Dataset entries:

□ □ □

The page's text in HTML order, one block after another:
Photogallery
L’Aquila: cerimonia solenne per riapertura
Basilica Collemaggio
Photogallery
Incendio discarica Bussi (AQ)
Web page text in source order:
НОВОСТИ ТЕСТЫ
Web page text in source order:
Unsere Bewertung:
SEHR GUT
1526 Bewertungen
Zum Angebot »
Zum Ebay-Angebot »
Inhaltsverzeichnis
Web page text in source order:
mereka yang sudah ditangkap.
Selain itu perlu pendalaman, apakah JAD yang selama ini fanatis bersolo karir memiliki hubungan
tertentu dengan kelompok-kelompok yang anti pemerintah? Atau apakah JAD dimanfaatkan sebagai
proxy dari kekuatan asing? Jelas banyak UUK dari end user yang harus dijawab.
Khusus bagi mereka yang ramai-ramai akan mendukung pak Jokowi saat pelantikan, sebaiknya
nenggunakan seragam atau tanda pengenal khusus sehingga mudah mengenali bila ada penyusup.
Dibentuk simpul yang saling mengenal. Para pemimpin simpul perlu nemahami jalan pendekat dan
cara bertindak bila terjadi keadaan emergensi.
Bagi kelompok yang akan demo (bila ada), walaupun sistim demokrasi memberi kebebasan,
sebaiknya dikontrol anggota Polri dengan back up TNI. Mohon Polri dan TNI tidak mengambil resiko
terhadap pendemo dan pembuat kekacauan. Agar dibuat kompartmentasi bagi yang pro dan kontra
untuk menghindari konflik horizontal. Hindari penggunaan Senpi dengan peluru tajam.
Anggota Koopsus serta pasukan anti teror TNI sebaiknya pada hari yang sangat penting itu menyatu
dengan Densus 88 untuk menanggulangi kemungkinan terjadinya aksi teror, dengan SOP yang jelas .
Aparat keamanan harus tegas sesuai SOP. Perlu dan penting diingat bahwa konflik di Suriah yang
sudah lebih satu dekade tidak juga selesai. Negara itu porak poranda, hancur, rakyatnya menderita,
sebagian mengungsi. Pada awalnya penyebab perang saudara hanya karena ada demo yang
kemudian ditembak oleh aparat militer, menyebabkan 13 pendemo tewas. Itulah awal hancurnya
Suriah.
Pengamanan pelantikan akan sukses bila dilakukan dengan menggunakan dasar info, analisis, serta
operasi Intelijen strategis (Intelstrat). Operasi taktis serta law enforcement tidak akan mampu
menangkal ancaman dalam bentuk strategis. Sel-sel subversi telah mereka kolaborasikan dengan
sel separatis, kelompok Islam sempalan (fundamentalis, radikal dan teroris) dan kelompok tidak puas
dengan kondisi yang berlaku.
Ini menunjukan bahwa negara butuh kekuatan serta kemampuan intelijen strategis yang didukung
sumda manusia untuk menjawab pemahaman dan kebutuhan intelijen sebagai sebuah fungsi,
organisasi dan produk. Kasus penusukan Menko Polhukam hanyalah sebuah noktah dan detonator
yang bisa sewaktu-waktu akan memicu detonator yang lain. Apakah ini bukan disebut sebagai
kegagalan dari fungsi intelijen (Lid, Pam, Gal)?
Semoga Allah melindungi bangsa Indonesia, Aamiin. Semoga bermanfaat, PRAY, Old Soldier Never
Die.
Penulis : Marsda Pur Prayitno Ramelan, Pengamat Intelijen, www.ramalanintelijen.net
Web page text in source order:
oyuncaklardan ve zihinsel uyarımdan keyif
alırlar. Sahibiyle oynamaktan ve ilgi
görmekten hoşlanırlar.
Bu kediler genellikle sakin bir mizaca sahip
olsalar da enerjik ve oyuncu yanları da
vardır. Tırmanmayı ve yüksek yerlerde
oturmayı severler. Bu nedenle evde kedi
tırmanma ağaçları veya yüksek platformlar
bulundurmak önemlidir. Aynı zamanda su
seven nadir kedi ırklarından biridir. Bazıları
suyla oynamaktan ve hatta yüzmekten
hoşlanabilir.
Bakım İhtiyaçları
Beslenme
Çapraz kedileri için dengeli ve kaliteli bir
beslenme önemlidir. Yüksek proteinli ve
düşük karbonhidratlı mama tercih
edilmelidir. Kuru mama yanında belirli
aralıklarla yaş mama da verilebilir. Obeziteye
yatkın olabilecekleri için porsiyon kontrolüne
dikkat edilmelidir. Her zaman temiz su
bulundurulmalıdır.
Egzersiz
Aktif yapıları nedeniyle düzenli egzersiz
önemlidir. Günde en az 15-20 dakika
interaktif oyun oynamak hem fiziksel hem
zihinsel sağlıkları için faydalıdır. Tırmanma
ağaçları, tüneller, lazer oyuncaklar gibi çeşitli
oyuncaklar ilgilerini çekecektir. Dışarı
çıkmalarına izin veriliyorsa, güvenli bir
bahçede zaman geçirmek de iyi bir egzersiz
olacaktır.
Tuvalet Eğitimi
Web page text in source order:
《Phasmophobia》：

□ □ □

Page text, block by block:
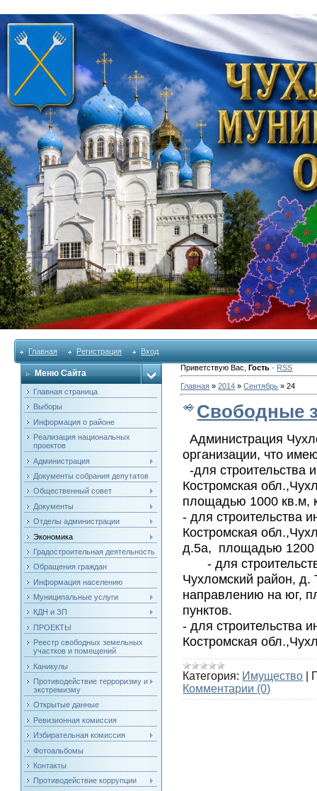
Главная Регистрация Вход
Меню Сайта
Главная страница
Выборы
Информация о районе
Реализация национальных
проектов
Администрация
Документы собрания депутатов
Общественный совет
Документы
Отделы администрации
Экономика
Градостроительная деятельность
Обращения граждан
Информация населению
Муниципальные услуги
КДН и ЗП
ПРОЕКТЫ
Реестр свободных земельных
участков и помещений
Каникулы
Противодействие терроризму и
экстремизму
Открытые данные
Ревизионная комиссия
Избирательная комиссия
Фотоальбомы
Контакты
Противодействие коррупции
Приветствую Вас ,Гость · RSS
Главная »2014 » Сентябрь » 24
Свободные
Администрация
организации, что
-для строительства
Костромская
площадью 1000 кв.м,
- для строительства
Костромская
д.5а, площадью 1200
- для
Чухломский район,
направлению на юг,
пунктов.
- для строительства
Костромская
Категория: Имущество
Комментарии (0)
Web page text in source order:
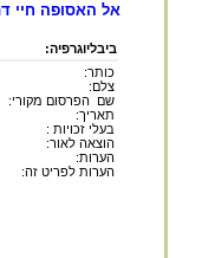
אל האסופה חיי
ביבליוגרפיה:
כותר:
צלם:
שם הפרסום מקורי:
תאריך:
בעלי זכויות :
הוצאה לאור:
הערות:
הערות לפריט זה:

□ □ □

Among the records above, only the lines between the line holding "The page's text" and the line holding "Selain itu perlu", inclusive, are to be output, exactly as written.

The page's text in HTML order, one block after another:
Photogallery
L’Aquila: cerimonia solenne per riapertura
Basilica Collemaggio
Photogallery
Incendio discarica Bussi (AQ)
Web page text in source order:
НОВОСТИ ТЕСТЫ
Web page text in source order:
Unsere Bewertung:
SEHR GUT
1526 Bewertungen
Zum Angebot »
Zum Ebay-Angebot »
Inhaltsverzeichnis
Web page text in source order:
mereka yang sudah ditangkap.
Selain itu perlu pendalaman, apakah JAD yang selama ini fanatis bersolo karir memiliki hubungan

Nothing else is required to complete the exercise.